Into this cauldron of emotions come 2 different individuals. Joseph Schwartz is a tailor from 1949 who one day becomes the victim of a strange molecular ray from a science experiment. The ray takes him and dumps him many many years in the future, in the time period of the novel. The other is an archaeologist from the Sirius sector (a hotbed of anti-Earth feelings) who believes in the Earth is the Origin theory and wants proof.
On Earth, the Society of the Ancients, the governing body is suspicious of his goals and refuses to give him permission to dig in the holy areas. He also wants to see the Synapisifier, and the Society is very suspicious, but lets him meet the inventor. The inventor has been collaborating with the Society since he wants an exemption to the 60, a policy that decrees that all individuals over the age of 60 will be euthanized in order to conserve resources. He needs an individual to test his device, and he picks Schwartz, who is after all unknown. This device gives Schwartz many superior mental capabilities, including the ability to start to read other person's thoughts and make them do simple things.
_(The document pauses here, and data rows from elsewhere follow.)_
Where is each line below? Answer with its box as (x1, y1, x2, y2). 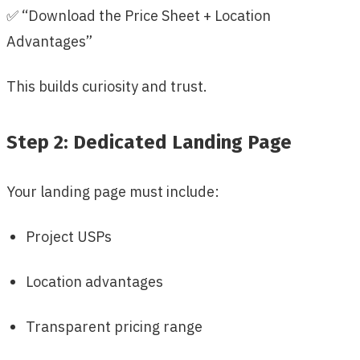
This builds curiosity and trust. (6, 77, 207, 96)
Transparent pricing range (26, 317, 202, 337)
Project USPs (26, 227, 112, 247)
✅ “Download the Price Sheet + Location (6, 6, 271, 26)
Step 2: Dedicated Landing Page (6, 131, 292, 154)
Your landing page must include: (6, 182, 219, 202)
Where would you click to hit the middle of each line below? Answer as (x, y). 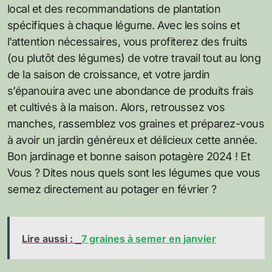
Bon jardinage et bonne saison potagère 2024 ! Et (129, 157)
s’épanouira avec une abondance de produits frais (131, 91)
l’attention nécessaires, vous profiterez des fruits (127, 42)
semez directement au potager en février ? (112, 189)
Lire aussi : (49, 239)
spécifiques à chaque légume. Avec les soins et (124, 25)
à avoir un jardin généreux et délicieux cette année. (132, 140)
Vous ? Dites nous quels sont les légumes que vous (134, 173)
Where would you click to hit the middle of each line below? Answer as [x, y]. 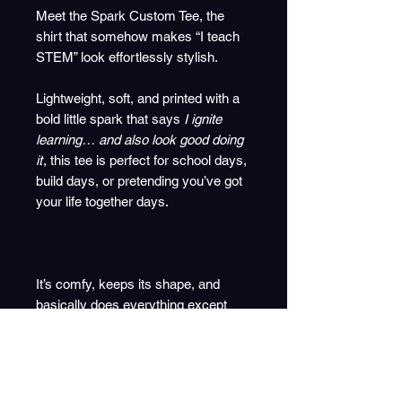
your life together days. [102, 202]
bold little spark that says [110, 119]
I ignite [203, 119]
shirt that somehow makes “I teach [138, 37]
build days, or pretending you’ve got [139, 181]
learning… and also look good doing [140, 140]
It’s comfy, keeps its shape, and [128, 284]
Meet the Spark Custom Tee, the [130, 16]
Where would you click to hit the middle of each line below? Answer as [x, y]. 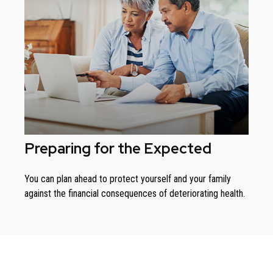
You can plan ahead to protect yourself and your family [128, 179]
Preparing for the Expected [118, 149]
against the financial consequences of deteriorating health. [135, 194]
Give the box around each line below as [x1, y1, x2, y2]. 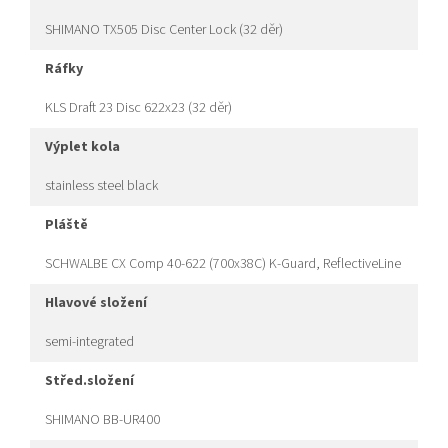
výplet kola [53, 137, 120, 158]
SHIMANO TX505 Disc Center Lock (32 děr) [45, 20, 283, 41]
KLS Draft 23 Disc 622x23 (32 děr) [45, 98, 232, 119]
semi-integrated [45, 332, 134, 353]
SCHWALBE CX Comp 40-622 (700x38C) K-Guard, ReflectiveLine [45, 254, 401, 275]
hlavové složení [54, 293, 147, 314]
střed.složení [53, 371, 134, 392]
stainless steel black [45, 176, 158, 197]
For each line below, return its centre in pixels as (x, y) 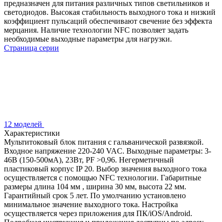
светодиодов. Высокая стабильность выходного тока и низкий (110, 12)
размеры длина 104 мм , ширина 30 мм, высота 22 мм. (95, 186)
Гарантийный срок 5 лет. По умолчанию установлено (95, 195)
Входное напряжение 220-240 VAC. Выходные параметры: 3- (108, 151)
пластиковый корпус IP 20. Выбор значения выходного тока (105, 168)
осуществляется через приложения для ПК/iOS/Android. (98, 213)
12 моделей (24, 124)
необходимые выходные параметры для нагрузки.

The rest of the story is about how these gentlemen thwart the Society of the Ancients, destroy the plan of the Ancients and save humanity. In the meantime, Schwartz gets time to romance the daughter of the inventor, and eventually for the debt that humanity owes them, gets started a shipment of clean earth in order to make the Earth a bountiful place again.
The prose is very good, the narration of the mental battle near the end is extremely gripping.